Concurrent Write Handling:

Peak Traffic Scenario (1000 events/second):
|-- Browser SDK (client batching + retry)
|-- Ingested Events table (durable queue)
|-- Batch processor (100 events/transaction)
|-- WAL Journal (enables concurrent reads)
\-- Database File (final persistent storage)

Under extreme load (> 2000 events/second), Fusionaly:

Keeps the batch processor running fixed 100-row commits so transactions stay short and predictable
Lets the browser SDK + PerformWrite retry loops absorb transient contention rather than buffering writes in RAM

Behavior Under Intense Reads

Analytics dashboards often generate many simultaneous read queries:

Read Optimization Strategies:

Connection Pooling: Up to 20 concurrent read connections
Query Result Caching: Frequent queries are cached for 30-60 seconds
Read Replicas: Heavy read workloads can use read-only database copies
Prepared Statements: Common queries are pre-compiled for faster execution

Real-world Read Performance:

Dashboard loading: 50-100 queries in < 200ms total
Real-time updates: Background queries every 10 seconds
Report generation: Complex queries complete in < 2 seconds

Database Size & Storage Requirements

Maximum Database Size

SQLite theoretical limits are enormous:

Maximum database size: 281 TB (281,474,976,710,656 bytes)
Maximum row count: 2^64 rows
Maximum file size: Limited by filesystem (typically 8 TB+ on modern systems)

Realistic Size Expectations

To gauge how storage scales with traffic, assume each visit yields ~3.75 events (2.5 page views plus supporting clicks/custom events) and that aggregates add ~12% on top of the raw events file.

Per-Event Storage Estimate

Looking at the events schema (website ID, visitor signature, hostname, pathname, referrer, event type, metadata JSON, timestamps) and the indexes maintained (website_id + timestamp, pathname, user_signature), a single event typically consumes:

Component	Approx. bytes	Notes
Row payload	~150 B	Strings are stored as UTF-8; 64-byte signatures and 60-byte paths dominate
Index entries	~30 B	Timestamp + website composite index plus pathname index
Aggregate impact	~20 B	Hourly `site_stats`, `page_stats`, `ref_stats`, etc. grow slowly because they upsert per bucket, but budgeting ~20 B/event keeps headroom
Subtotal	~200 B	0.00019 MB/event
Safety margin (+20%)	+40 B	Covers WAL spillover, VACUUM windows, filesystem metadata
Total (plan for)	~240 B/event (~0.00024 MB)	Multiply by your daily events to predict growth

If you emit lots of custom events (e.g., scroll-depth, section-view, or button instrumentation that fires multiple times per session), plug the higher event count into this per-event estimate.

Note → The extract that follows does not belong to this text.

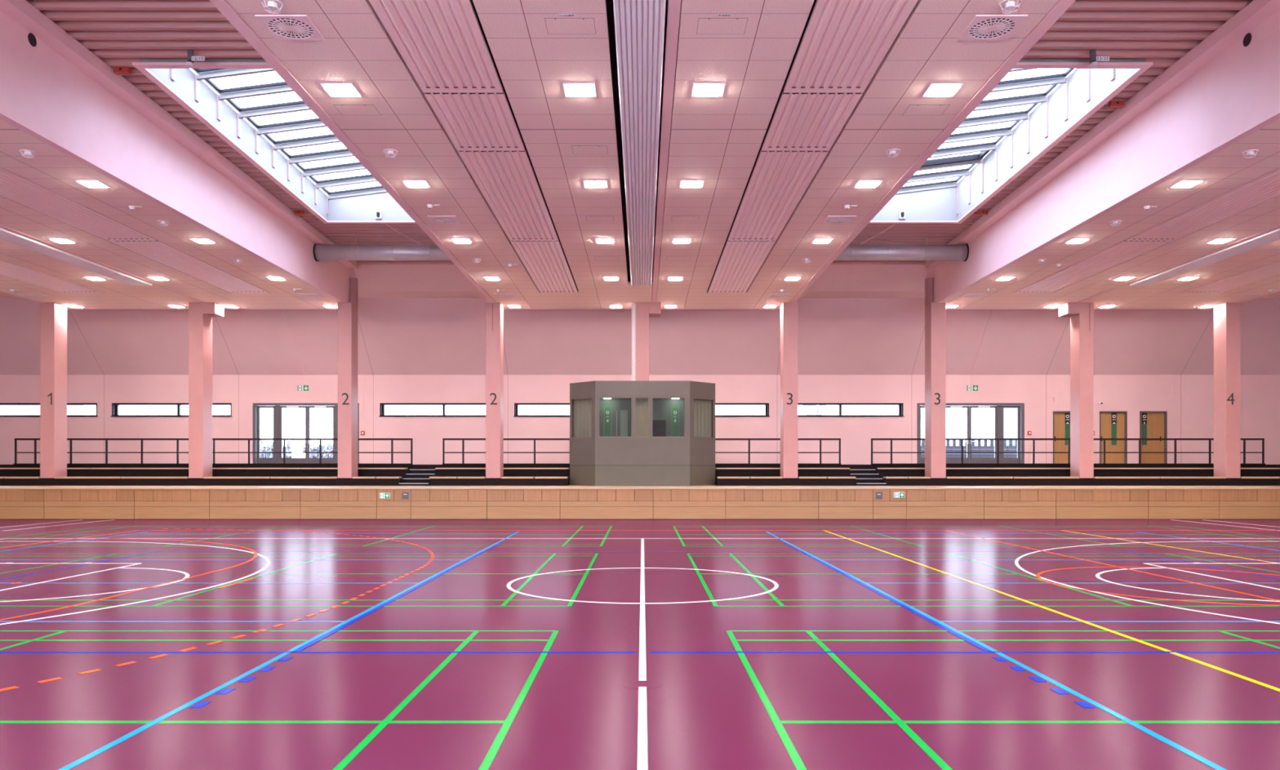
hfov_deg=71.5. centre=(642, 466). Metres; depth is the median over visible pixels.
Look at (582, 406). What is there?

Scroll-based automations can easily double or triple the daily event volume depending on page length.

Storage Comparison by Traffic Tier

Traffic Tier	Daily Visits	Events/day	Persistent Growth/day	1-year Storage	5-year Storage (20% YoY)
Small / Personal	1,000	~3,750	~0.72 MB	~0.26 GB	~1.9 GB
Medium / Business	10,000	~37,500	~7.2 MB	~2.6 GB	~19 GB
Large / High-Traffic	100,000	~375,000	~72 MB	~25.7 GB	~191 GB

Add ~15% headroom on top of the yearly/long-term numbers to account for WAL files, VACUUM windows, and OS-level free space recommendations.

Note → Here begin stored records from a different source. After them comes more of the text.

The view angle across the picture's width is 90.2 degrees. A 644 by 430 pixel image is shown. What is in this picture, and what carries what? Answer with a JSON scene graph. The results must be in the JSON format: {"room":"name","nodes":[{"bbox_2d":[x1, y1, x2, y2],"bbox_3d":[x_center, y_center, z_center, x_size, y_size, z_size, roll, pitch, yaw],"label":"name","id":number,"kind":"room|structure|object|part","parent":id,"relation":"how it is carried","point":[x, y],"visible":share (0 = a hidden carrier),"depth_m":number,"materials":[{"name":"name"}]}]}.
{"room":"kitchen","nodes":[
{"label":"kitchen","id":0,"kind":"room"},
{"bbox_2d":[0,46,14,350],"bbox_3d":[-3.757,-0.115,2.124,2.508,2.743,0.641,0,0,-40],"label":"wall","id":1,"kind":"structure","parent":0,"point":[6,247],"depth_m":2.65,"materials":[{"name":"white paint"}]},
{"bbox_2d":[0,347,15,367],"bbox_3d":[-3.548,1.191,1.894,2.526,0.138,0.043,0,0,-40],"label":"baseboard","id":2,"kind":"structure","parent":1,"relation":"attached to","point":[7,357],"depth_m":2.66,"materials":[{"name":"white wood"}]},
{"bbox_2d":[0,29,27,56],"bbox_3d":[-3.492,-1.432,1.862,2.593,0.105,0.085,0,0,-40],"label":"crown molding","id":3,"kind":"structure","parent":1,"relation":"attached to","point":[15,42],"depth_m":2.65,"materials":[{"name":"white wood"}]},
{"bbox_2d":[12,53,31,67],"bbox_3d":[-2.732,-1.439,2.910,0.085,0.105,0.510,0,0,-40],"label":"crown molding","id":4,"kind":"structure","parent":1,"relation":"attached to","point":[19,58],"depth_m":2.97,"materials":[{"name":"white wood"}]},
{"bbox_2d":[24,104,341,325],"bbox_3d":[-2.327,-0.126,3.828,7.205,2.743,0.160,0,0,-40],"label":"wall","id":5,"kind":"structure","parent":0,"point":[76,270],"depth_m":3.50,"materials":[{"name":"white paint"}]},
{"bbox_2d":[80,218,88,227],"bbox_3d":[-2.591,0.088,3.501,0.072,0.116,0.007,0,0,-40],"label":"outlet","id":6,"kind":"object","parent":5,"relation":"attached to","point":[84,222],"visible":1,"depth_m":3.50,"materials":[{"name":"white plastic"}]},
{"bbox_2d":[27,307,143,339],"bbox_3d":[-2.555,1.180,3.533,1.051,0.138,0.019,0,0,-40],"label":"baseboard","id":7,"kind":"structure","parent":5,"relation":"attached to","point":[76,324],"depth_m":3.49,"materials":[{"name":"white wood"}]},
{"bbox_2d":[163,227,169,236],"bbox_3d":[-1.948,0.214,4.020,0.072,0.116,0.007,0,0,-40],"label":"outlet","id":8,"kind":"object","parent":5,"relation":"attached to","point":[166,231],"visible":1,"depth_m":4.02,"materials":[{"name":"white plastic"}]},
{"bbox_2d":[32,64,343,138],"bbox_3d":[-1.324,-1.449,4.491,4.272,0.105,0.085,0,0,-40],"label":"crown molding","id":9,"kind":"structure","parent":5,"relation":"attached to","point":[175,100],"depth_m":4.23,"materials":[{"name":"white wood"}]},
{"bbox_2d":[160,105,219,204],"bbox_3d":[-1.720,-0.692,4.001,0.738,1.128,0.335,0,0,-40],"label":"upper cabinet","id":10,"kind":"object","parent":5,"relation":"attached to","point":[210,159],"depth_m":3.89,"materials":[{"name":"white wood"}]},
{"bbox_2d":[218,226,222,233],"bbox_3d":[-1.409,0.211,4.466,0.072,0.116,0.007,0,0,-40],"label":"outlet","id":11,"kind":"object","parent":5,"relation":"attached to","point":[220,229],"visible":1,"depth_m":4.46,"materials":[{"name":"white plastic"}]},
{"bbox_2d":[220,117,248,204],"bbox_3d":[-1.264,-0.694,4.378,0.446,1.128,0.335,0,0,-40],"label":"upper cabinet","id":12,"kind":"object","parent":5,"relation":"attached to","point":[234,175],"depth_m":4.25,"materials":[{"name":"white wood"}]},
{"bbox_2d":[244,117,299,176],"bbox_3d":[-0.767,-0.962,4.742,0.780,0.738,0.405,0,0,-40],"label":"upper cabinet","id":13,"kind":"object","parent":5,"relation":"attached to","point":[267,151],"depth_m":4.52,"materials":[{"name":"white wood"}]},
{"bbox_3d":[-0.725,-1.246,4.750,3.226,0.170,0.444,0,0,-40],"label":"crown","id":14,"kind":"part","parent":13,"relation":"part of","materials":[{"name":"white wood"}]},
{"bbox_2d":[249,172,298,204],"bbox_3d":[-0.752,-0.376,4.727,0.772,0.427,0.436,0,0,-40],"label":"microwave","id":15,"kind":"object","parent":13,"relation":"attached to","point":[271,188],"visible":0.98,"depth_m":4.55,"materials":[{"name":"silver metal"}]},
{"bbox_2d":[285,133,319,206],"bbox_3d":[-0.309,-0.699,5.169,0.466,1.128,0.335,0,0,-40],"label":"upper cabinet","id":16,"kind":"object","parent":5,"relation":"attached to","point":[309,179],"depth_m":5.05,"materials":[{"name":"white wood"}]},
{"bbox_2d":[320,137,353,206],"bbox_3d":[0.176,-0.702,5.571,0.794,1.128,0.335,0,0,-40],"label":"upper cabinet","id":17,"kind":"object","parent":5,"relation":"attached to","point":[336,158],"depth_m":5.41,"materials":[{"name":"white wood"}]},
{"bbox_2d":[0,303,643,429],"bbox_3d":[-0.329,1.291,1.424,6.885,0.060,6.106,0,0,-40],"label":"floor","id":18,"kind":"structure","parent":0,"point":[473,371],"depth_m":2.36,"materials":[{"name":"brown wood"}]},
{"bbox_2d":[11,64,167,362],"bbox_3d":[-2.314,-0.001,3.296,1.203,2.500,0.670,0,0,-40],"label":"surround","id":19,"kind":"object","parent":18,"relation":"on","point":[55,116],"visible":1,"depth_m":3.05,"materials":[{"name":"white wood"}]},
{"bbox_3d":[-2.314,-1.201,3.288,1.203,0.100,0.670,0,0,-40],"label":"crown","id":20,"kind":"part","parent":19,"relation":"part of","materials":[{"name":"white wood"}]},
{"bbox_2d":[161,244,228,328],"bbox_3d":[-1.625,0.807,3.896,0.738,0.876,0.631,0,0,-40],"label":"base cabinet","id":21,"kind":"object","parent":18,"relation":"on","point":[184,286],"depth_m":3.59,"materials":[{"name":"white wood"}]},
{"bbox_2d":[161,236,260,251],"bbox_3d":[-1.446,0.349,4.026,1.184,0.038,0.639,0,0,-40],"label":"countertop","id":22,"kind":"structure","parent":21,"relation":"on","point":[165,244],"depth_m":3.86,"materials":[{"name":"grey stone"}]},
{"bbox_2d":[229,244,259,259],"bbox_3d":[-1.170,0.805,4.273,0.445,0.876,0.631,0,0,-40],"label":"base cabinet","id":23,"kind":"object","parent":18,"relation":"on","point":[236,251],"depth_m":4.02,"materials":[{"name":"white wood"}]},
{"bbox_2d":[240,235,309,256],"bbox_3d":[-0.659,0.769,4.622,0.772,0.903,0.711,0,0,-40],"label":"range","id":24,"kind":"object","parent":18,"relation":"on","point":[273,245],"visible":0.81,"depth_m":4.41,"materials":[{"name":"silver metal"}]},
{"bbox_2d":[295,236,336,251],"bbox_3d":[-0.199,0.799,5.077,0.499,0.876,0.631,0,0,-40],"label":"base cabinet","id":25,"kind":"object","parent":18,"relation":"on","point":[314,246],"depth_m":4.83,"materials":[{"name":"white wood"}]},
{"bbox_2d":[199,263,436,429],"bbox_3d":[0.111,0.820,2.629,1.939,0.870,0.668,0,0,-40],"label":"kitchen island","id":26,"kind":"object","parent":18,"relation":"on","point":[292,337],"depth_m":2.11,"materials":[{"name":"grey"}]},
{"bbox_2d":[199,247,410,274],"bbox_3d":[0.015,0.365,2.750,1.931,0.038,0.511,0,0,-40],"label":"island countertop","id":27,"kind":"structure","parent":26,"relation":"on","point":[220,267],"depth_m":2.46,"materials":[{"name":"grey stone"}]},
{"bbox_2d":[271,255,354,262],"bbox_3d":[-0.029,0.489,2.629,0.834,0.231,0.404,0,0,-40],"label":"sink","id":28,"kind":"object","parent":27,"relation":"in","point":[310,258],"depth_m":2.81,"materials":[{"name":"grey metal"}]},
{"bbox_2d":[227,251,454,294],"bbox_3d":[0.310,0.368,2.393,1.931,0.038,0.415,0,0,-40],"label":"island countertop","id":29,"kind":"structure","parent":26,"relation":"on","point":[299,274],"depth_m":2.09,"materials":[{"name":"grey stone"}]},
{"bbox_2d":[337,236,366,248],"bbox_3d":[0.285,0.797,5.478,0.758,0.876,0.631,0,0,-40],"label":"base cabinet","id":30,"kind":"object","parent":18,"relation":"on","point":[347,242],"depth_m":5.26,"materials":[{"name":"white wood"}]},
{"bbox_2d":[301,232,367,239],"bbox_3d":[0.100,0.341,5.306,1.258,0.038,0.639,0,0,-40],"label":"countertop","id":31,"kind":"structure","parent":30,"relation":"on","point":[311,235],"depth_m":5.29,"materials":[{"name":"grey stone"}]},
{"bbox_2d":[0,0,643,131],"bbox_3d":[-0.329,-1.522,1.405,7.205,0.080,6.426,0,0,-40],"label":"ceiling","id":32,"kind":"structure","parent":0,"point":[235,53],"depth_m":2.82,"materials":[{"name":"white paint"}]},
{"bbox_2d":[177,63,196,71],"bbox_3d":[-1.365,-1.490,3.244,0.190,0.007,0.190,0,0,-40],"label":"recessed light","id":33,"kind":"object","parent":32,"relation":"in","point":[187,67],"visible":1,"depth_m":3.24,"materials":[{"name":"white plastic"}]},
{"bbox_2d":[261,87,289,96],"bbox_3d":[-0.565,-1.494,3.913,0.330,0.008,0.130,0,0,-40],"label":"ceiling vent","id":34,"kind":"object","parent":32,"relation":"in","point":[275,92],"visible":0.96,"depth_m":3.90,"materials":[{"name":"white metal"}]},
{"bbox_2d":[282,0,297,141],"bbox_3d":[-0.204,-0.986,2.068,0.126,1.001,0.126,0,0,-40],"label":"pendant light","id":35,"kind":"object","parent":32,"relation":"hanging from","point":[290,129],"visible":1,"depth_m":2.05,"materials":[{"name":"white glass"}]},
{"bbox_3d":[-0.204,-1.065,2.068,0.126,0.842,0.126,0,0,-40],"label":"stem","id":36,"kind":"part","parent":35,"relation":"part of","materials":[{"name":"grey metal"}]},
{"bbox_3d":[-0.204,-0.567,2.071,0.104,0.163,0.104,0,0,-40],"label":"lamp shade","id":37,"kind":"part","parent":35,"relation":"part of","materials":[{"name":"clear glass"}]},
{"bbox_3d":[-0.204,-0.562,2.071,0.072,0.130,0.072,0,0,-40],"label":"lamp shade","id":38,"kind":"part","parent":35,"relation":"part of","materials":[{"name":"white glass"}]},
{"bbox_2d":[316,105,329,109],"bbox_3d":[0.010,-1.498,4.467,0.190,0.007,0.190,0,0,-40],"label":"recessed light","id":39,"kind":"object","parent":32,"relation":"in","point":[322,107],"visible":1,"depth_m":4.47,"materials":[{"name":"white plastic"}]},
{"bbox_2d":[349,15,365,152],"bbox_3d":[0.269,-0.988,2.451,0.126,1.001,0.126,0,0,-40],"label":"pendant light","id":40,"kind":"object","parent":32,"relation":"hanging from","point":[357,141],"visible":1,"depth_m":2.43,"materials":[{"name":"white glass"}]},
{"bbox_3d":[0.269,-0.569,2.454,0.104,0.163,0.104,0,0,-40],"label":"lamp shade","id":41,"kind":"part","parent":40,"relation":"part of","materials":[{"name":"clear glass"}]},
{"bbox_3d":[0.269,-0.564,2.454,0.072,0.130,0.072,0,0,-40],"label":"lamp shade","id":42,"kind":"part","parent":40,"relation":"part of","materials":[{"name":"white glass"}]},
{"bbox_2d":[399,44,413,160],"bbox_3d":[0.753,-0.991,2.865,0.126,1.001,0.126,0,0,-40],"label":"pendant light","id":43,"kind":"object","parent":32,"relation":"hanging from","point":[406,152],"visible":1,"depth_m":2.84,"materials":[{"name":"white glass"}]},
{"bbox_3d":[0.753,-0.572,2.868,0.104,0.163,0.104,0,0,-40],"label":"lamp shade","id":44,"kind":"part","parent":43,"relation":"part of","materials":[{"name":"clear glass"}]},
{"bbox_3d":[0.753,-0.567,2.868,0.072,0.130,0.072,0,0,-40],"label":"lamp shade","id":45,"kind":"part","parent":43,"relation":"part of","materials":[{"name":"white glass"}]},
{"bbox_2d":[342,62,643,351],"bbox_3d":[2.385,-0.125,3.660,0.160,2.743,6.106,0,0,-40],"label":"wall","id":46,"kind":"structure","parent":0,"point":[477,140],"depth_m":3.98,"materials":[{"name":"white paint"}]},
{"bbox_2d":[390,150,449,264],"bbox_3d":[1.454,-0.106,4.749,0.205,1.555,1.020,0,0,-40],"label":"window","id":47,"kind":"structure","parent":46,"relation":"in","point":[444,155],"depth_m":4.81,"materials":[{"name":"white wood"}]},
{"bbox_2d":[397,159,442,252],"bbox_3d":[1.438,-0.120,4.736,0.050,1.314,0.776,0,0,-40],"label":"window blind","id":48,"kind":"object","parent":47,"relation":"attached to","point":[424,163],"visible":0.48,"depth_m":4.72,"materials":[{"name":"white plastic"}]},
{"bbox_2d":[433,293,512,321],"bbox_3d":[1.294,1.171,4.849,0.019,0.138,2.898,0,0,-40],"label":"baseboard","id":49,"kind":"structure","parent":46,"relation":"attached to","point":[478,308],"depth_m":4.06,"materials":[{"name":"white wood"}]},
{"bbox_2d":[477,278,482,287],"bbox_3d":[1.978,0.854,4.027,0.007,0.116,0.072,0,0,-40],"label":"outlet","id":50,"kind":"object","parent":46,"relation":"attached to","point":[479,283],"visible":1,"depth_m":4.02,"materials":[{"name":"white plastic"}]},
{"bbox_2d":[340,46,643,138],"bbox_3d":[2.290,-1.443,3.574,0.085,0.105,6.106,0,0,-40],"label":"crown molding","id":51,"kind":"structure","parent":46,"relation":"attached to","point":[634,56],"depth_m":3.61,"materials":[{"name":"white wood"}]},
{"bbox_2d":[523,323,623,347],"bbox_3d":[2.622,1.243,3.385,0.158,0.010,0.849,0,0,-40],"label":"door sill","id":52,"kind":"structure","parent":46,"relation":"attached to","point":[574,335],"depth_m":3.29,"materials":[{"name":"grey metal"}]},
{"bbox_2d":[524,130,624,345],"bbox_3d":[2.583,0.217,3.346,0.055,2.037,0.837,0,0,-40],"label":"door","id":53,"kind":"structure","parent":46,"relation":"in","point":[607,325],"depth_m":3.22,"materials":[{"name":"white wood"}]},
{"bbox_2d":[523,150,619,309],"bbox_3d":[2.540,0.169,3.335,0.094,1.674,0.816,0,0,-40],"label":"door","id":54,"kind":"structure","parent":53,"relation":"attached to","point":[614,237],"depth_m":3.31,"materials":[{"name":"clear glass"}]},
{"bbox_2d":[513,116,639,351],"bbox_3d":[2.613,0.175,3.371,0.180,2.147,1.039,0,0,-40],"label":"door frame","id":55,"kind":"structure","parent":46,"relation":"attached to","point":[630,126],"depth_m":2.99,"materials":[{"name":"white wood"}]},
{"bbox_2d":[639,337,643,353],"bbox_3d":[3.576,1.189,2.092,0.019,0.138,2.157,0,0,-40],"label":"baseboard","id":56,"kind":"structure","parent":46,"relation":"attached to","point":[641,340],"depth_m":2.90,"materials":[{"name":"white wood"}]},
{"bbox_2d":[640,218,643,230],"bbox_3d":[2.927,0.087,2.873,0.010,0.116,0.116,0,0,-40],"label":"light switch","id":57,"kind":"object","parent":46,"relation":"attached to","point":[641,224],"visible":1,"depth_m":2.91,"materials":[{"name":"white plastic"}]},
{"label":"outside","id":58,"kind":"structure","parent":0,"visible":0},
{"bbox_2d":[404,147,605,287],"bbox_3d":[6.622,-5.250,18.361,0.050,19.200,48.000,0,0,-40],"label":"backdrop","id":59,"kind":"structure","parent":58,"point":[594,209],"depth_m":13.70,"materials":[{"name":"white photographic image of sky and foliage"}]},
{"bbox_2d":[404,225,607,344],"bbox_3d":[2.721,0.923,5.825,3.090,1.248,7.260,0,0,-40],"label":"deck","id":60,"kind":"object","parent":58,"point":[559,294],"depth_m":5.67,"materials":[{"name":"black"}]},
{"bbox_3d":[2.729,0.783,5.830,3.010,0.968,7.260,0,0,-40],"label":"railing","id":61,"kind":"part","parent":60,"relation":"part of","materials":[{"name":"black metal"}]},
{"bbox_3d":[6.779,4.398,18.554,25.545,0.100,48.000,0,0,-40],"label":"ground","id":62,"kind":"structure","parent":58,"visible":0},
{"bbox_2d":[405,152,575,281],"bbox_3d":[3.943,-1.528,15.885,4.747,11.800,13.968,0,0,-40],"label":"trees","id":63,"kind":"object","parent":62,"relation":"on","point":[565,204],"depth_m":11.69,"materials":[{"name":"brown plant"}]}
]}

Because aggregates are hourly and deduplicated, storage grows linearly with time rather than exponentially with traffic spikes. If needed, archival policies can move data older than two years into separate SQLite files without touching live dashboards.

Conclusion

Fusionaly uses SQLite wisely: the hot events table stays lean, dashboards query compact hourly aggregates, and most queries target recent time ranges. Even a modest instance can sustain ~400 req/sec during load tests—enough to ingest hundreds of thousands of events per day while keeping charts responsive. Because aggregates compress historical data and the write path never blocks readers, this architecture comfortably handles millions of daily events for most single-tenant deployments.